***** Available records
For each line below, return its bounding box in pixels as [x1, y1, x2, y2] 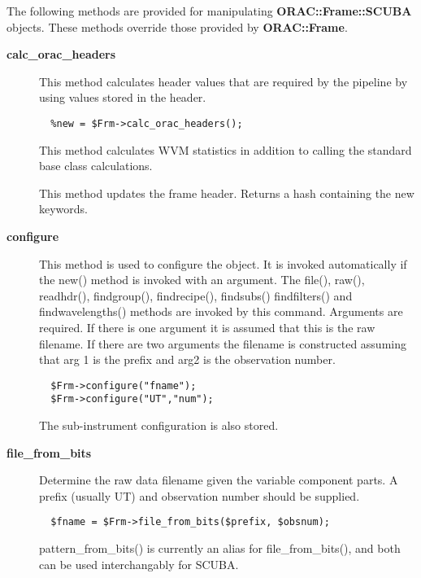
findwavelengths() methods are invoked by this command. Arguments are [39, 303, 403, 320]
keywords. [39, 200, 89, 217]
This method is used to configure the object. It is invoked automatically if [39, 255, 407, 272]
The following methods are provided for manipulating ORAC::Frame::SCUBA [7, 2, 412, 19]
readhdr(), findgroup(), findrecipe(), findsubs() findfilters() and [39, 287, 353, 304]
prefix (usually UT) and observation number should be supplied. [39, 487, 360, 504]
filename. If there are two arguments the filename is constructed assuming [39, 335, 406, 352]
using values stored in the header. [39, 89, 206, 106]
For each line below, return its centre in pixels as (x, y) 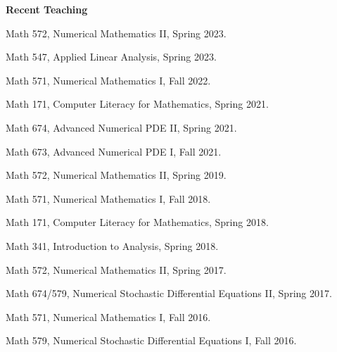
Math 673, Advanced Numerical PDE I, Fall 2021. (114, 151)
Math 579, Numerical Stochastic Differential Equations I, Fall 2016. (151, 340)
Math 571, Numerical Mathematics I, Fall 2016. (108, 316)
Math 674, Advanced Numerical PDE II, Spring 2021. (121, 127)
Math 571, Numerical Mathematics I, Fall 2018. (108, 198)
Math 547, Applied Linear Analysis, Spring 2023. (111, 57)
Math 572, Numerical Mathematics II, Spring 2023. (116, 33)
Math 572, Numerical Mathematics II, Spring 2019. (116, 175)
**********
- **Work required**: Search the material above for the word "Mathematics", then copy each line that holds it.

- **The completed task**:
Math 571, Numerical Mathematics I, Fall 2016. (108, 316)
Math 571, Numerical Mathematics I, Fall 2018. (108, 198)
Math 572, Numerical Mathematics II, Spring 2023. (116, 33)
Math 572, Numerical Mathematics II, Spring 2019. (116, 175)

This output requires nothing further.